Corn Dip might just be one of the greatest things ever; is it a carb or a vegetable? Well, mix it with a whole bunch of other tasty and creamy ingredients to turn it into this hot corn dip and experience a whole new way of enjoying corn!
For more great dip recipes, make sure to try this super tasty Pizza Dip! Rather than using a pre-made taco seasoning mix, why not learn How to Make Homemade Chili Seasoning that you can use in its place?
Table of Contents
This recipe for a corn dip is not so much a dip as it is its own meal. It isn’t just a handy go to to dip chips into – it is practically a meal in its own right!
Use this robust, savory, and tangy corn dip as a party dip, or just eat it on bread or with a spoon and enjoy!
Could You Use Fresh Corn?
Corn dip is traditionally made with canned corn. There is no historical or traditional reason why canned corn is used when making dips other than the fact that it is easier than fresh stuff. Canned corn comes prepared and is ready to be used in recipes straight out of the can.
If you have fresh corn in your kitchen that you want to use up, it will work just as well when making any corn dip. Just remember to account for the extra prep time!
Start by cutting the individual kernels off the cob and give them a quick rinse with water before they are ready to be used in your dip. Lastly, measure out 15oz of your kernels to ensure you have the same quantity as you would get with a can.
You are then ready to use your fresh corn to make hot corn dip, following the steps in the recipe card.

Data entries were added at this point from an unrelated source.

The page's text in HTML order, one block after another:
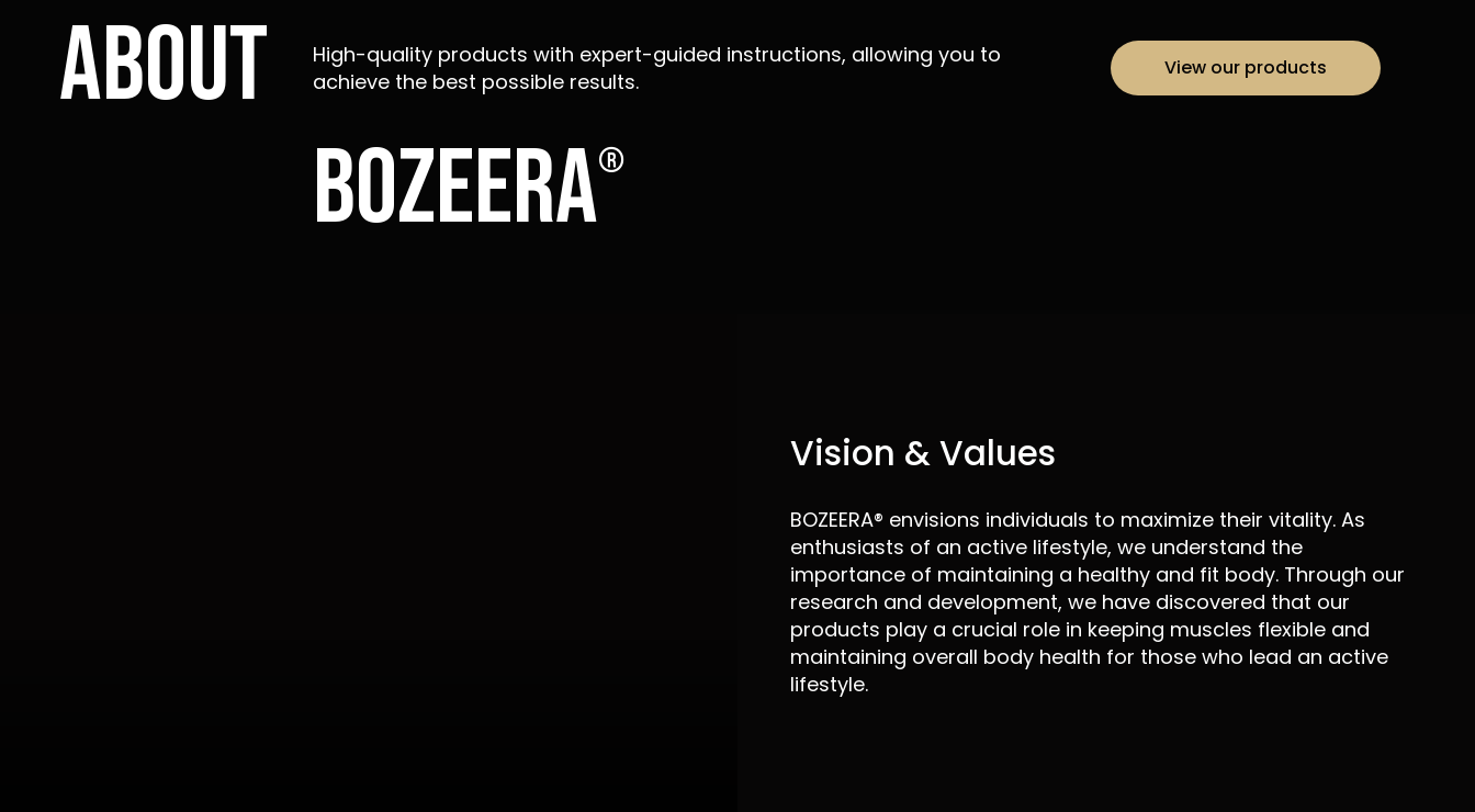
About
High-quality products with expert-guided instructions, allowing you to
achieve the best possible results.
View our products
Bozeera®
Vision & Values
BOZEERA® envisions individuals to maximize their vitality. As
enthusiasts of an active lifestyle, we understand the
importance of maintaining a healthy and fit body. Through our
research and development, we have discovered that our
products play a crucial role in keeping muscles flexible and
maintaining overall body health for those who lead an active
lifestyle.

What To Do If Your Cheese Turns Oily
When you take the dip out of the oven to stir after 25 minutes, you may notice that the cheese has turned oily.
If this happens, don’t worry. All you need to do is spoon off the excess oil. You can also use a paper towel to blot the excess oil.

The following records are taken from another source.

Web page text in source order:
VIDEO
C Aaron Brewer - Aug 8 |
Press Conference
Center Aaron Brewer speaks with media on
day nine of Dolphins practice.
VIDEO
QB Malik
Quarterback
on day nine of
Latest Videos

Then just stir the dip as per the recipe card and pop it back into the oven for another 20 to 25 minutes. This extra step will not affect the flavor or texture of your dip when by the time it is ready to eat.
What Kinds Of Diced Tomatoes Should You Use?

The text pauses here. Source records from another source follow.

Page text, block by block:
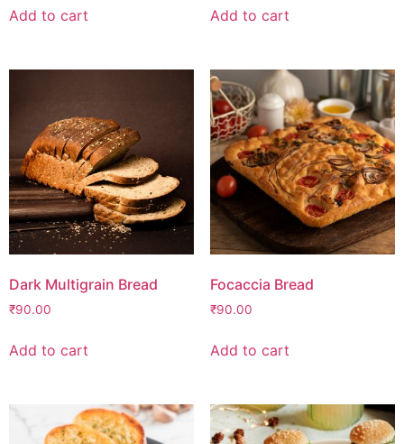
Add to cart Add to cart
Dark Multigrain Bread
₹90.00
Add to cart
Focaccia Bread
₹90.00
Add to cart
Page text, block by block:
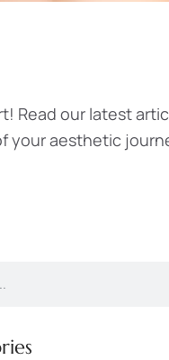
Read our latest
your aesthetic
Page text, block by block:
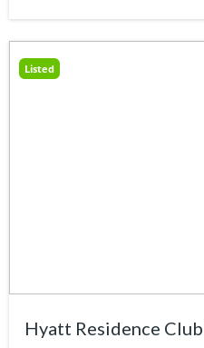
Listed
Hyatt Residence
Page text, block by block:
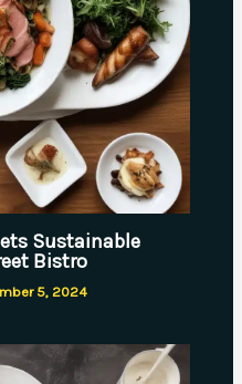
Sustainable
Bistro
5, 2024
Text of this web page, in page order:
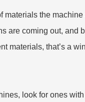
materials the
are coming out, and
materials, that’s a
look for ones

The best option is to use Rotel – otherwise, use normal diced tomatoes with seasonings.
Rotel tomatoes are best for this recipe as they come ready blended with green chilies and spices. Unfortunately, outside of the Americans, Rotel tomatoes are almost impossible to find.
If you can’t get your hands on Rotel tomatoes, don’t worry. Instead, you can use vine-ripened tomatoes, ideally fresh, and blend them yourself with fresh green chilies and cilantro, lime juice, and cumin.
What Hot Sauce Is Best In This Recipe?
It is the hot sauce in this recipe that transforms your corn dip into a hot dip. The hot sauce that you choose determines the spice intensity of the dip. If you are not a huge fan of spice, opt for a low-heat, high-flavor sauce. Alternatives: If you love nothing more than a super spicy dish, choose a hot sauce with a real burn.
Sriracha works well in this recipe if you don’t want it to be too spicy. Sriracha will still provide that pop of heat that brings the dip together but will not leave your mouth burning. Sriracha also has a tangy, sweet taste with a hint of garlic, adding an extra layer of flavor to the dip.
- Tabasco Hot Sauce
Tabasco is a great way to spice up any dish and is one of the best sauces if you want a super hot corn dip.
There are several different Tabasco sauce types, so avoid picking one randomly from the shelf, as they also have mild versions. The Scorpion Sauce is the best pick for maximum heat, with a Scoville rating of between 23,000 and 33,000.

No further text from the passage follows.